Legal custody addresses which parent may have input and/or make decisions pertaining to the following issues involving the minor child (1) education, (2) religious upbringing, (3) extracurricular activities, and (4) health/medical issues. If the parents are awarded "joint legal custody", then BOTH parents may have input into these issues. Both parents can speak to the child’s doctor, school teacher, decide whether the child will be brought up as Christian or Muslim, etc. Both parents can decide which extracurricular activities the child can participate in (e.g., football, track, basketball, cheerleader, etc.).

Whenever the parties are awarded "joint legal custody", one or more parent must have final decision making authority (i.e., tie-breaking authority) in the event that the parties are unable to agree on the four issues.

The parties may also agree (or the court could order) that the issues could be split between the parties.

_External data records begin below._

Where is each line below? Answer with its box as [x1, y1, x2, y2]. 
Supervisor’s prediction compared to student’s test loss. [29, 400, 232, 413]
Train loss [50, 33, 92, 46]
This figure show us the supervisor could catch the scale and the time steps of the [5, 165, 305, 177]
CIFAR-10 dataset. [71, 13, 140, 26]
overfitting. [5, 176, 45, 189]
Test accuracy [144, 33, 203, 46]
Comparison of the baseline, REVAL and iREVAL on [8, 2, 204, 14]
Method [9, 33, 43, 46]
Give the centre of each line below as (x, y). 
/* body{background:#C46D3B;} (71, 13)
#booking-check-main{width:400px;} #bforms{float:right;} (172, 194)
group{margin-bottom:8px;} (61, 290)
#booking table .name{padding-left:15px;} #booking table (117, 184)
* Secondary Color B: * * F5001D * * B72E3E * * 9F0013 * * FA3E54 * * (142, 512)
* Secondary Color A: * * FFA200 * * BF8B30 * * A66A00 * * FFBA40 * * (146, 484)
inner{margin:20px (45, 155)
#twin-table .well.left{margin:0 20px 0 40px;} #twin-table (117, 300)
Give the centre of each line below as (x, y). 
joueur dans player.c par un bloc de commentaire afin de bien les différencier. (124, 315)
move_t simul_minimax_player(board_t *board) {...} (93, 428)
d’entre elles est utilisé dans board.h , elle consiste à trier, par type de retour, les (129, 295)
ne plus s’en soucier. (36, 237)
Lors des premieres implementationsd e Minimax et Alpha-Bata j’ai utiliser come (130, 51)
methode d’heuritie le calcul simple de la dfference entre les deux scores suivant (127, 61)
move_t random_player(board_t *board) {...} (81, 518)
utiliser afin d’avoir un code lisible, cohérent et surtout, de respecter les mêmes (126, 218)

For example, the parties could agree (or the court could order) that the Father has final decision making authority on the issues of extracurricular activities and education, and the Mother has final decision making authority on the issues of religion and health/medical.

Historically, it was generally viewed that the primary physical custody of the minor child should remain with the Mother. However, more and more, this is not the case. Whether primary physical custody is initially granted to the Mother or Father, a change in circumstances, proof that the custodial parent is unfit, or proof that the best interests of the minor child would be best served with the other parent, primary physical custody can be changed.